• WHAT NEEDS TO BE DONE
Exact repetition of a range: find the line containing "情報であるodomとの座標変換情報を有する。初期状態ではこの2つの [280, 33]" and the line containing "input_type: log [29, 392, 93, 401]" in the material below, then repeat both and all lines between them, leaving pictures out.
☆ ☆ ☆ ☆ ☆ ☆ ☆
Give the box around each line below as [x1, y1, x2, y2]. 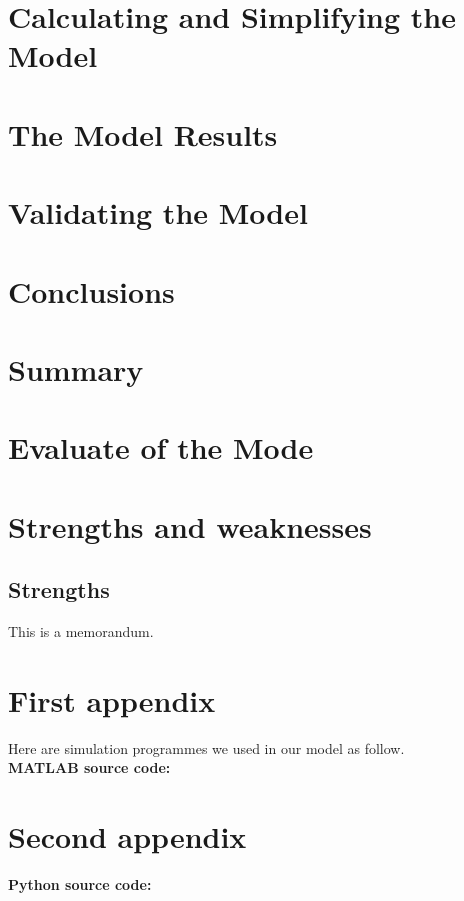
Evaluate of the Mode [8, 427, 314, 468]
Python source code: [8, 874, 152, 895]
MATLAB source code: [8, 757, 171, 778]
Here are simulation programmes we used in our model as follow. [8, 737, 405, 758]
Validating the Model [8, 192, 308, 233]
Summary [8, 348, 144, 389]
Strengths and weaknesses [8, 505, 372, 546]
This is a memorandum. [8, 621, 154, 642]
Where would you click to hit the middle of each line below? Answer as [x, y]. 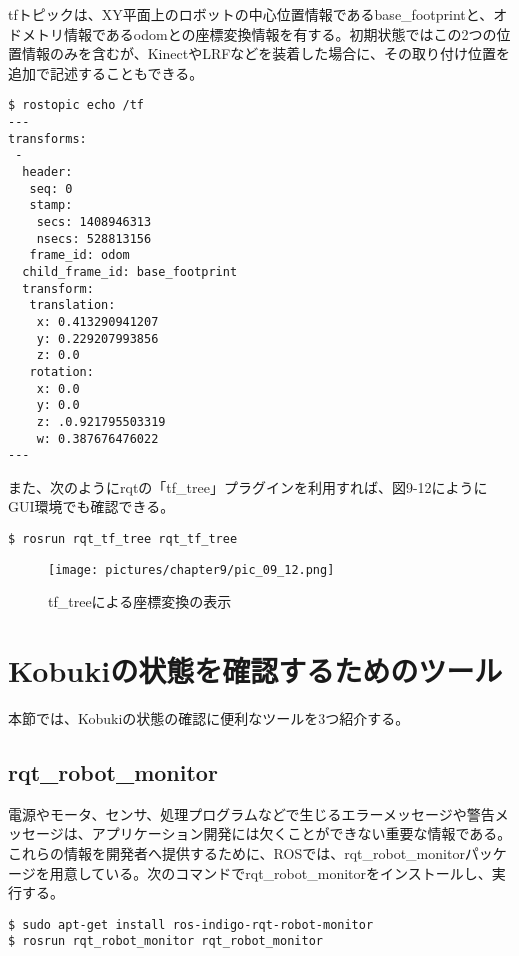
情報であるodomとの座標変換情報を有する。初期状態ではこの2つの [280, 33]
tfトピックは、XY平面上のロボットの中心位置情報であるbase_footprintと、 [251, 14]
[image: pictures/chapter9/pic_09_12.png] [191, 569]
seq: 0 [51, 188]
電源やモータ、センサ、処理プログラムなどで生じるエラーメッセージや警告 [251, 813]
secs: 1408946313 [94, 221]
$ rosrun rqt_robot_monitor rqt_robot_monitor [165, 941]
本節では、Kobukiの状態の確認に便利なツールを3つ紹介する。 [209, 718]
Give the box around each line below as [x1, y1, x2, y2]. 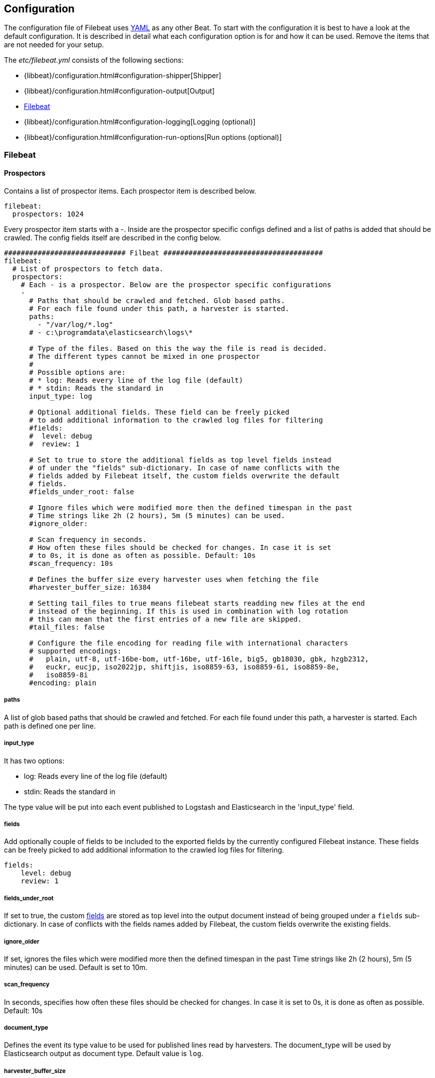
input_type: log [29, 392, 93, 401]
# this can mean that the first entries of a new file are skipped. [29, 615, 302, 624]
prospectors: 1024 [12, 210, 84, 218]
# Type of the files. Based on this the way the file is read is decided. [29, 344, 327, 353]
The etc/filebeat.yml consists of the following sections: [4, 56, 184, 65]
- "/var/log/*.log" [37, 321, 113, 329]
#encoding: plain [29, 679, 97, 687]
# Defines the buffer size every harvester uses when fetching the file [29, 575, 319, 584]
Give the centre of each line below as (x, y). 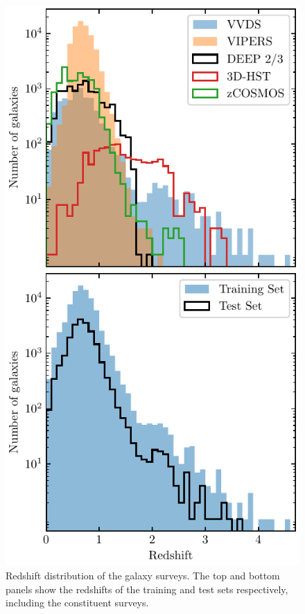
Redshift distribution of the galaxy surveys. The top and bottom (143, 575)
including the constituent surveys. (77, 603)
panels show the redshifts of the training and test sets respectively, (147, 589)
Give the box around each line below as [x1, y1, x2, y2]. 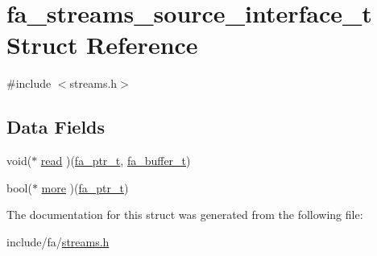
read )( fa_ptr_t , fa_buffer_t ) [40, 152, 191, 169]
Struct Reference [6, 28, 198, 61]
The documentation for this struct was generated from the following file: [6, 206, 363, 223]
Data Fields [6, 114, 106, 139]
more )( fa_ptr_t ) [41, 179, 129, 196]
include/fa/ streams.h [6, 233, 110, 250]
☆ ☆ ☆ ☆ ☆ ☆ ☆
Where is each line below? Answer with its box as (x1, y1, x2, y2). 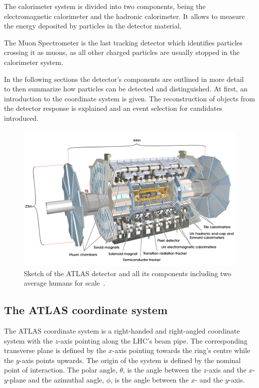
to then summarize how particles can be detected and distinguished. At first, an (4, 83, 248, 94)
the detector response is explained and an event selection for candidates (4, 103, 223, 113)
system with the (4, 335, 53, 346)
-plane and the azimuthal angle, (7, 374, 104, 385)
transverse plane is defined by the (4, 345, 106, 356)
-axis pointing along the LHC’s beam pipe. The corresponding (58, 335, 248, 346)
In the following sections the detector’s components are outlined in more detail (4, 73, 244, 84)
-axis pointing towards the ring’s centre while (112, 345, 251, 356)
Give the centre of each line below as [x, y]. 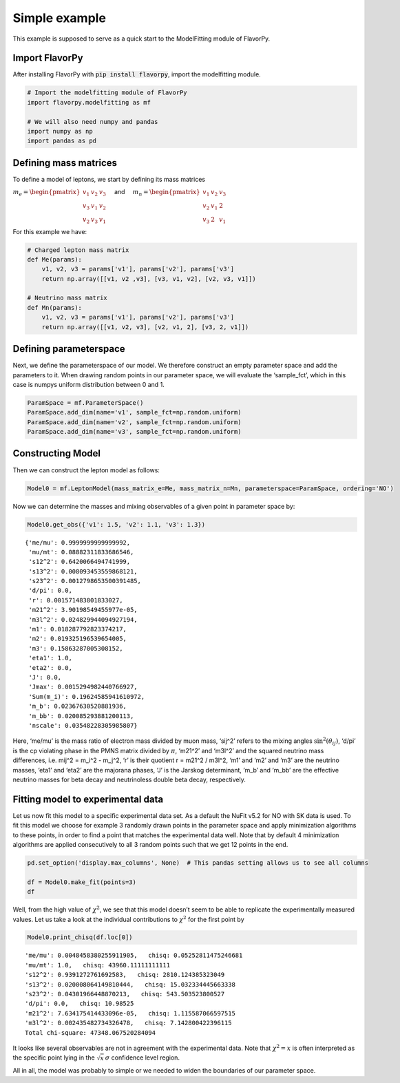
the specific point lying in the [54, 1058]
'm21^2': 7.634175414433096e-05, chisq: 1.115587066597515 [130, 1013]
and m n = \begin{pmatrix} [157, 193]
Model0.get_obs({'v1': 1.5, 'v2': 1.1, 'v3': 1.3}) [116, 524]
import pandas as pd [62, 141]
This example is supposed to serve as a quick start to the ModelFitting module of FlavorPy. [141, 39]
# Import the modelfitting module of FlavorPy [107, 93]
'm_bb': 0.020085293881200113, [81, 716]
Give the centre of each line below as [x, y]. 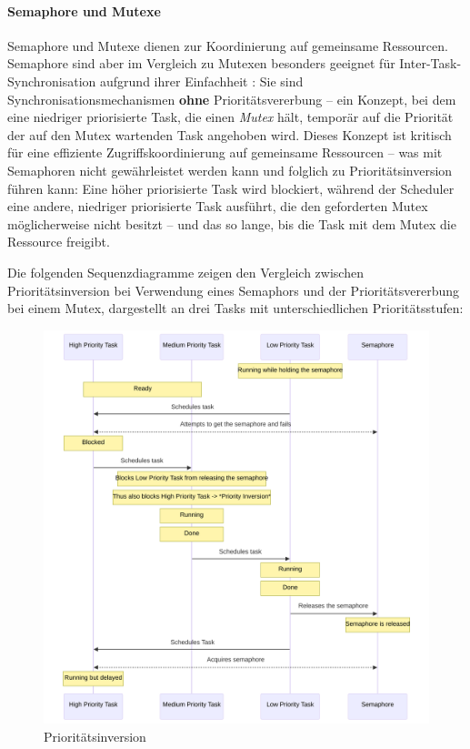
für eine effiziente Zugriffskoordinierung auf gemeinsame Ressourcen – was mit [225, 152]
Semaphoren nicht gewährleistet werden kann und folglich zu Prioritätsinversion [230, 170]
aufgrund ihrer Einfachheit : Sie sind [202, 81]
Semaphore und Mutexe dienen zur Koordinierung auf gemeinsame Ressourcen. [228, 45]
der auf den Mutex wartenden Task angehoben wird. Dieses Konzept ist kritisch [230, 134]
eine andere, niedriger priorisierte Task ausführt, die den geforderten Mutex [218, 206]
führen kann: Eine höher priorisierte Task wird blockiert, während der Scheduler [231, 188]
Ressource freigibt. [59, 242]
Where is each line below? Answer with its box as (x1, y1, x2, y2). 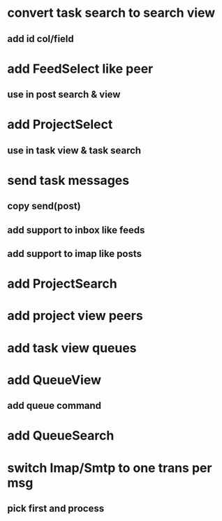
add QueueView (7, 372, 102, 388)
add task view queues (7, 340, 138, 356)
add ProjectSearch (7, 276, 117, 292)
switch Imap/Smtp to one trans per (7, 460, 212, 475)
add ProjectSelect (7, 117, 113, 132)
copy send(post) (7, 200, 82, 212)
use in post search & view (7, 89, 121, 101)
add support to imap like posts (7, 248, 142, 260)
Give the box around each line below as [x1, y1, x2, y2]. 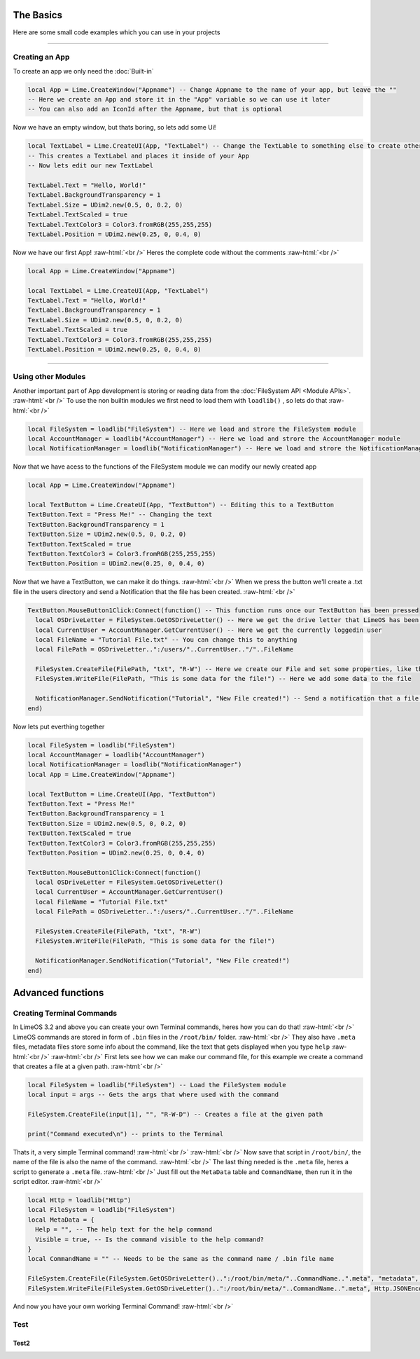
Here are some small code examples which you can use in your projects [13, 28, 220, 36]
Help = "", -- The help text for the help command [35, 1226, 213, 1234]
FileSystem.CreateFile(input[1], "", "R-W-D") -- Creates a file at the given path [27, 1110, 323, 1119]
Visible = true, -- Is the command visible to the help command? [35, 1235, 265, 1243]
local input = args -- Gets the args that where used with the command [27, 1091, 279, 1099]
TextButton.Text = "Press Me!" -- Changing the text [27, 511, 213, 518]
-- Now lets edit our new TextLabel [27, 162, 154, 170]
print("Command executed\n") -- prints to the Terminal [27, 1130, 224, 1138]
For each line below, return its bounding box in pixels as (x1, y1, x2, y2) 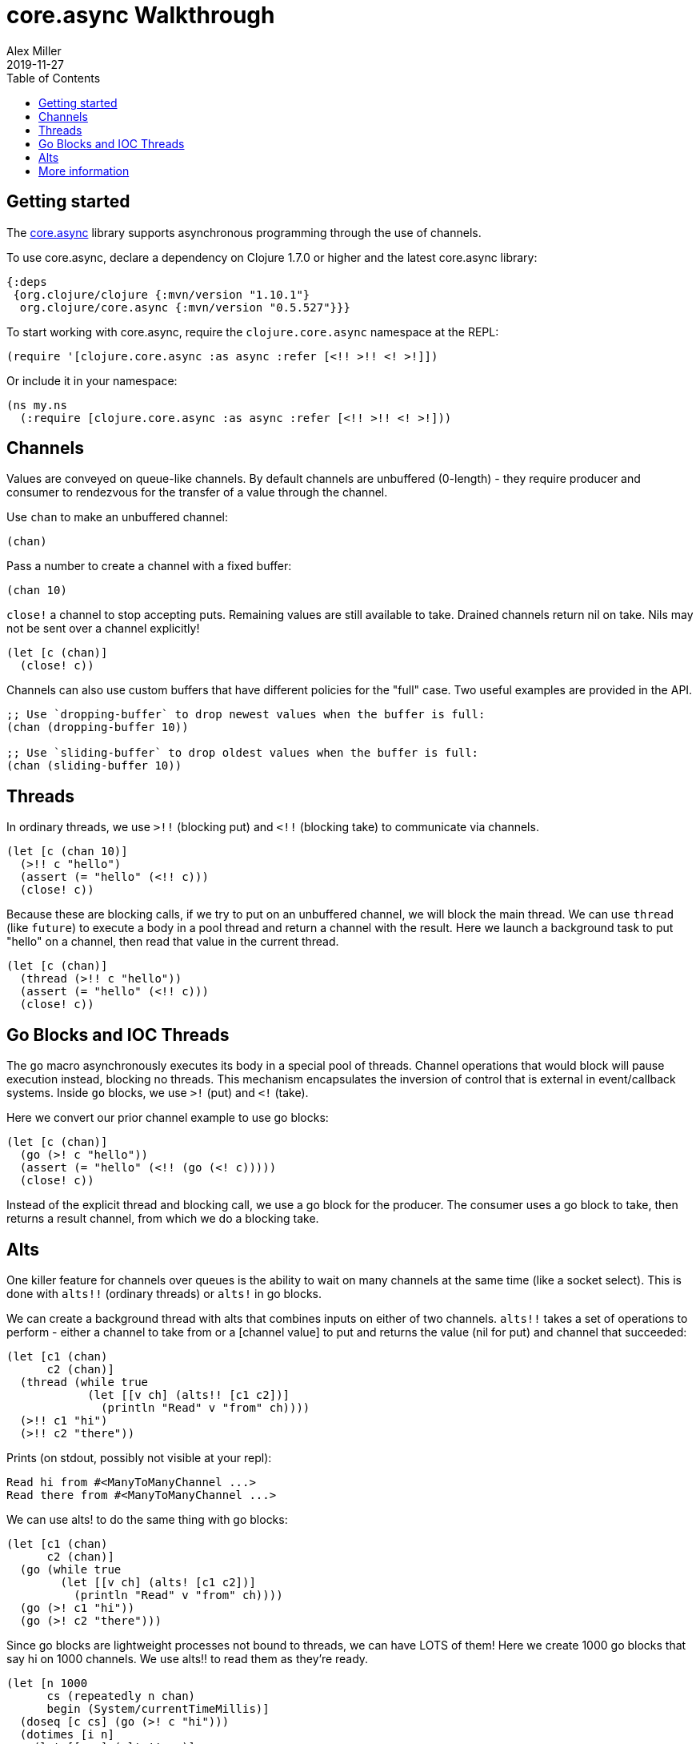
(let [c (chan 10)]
☆ ☆ ☆ ☆ ☆ ☆ ☆
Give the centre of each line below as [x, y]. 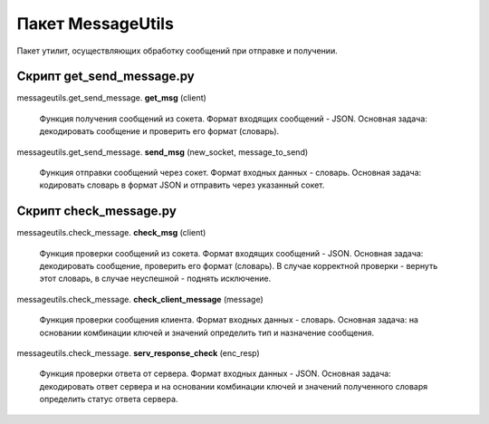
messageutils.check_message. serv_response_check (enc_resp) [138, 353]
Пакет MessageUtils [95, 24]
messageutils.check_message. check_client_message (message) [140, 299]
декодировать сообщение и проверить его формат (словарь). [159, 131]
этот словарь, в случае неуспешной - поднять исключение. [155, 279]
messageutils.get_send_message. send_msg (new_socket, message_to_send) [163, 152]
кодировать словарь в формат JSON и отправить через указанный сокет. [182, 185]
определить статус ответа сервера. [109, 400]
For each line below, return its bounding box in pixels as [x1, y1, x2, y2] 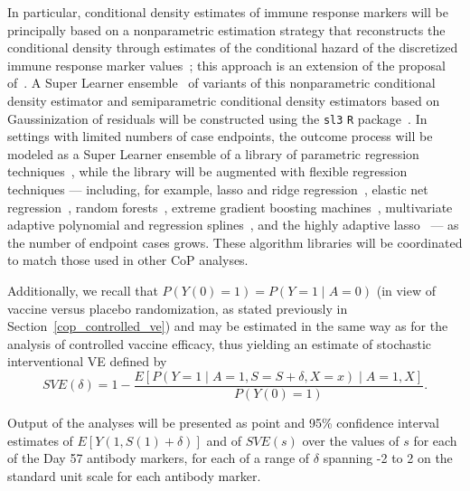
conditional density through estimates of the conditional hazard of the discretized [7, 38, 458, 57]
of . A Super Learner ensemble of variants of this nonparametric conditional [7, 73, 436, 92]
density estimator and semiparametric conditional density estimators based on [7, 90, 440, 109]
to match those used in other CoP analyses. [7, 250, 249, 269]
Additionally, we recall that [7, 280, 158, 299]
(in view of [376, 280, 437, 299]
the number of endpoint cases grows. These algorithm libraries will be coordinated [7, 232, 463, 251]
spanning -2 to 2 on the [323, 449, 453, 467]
☆ ☆ ☆ ☆ ☆ ☆ ☆
• TASK RESULT
情報であるodomとの座標変換情報を有する。初期状態ではこの2つの [280, 33]
tfトピックは、XY平面上のロボットの中心位置情報であるbase_footprintと、 [251, 14]
[image: pictures/chapter9/pic_09_12.png] [191, 569]
seq: 0 [51, 188]
電源やモータ、センサ、処理プログラムなどで生じるエラーメッセージや警告 [251, 813]
secs: 1408946313 [94, 221]
$ rosrun rqt_robot_monitor rqt_robot_monitor [165, 941]
本節では、Kobukiの状態の確認に便利なツールを3つ紹介する。 [209, 718]
Give the box around each line below as [x1, y1, x2, y2]. 
input_type: log [29, 392, 93, 401]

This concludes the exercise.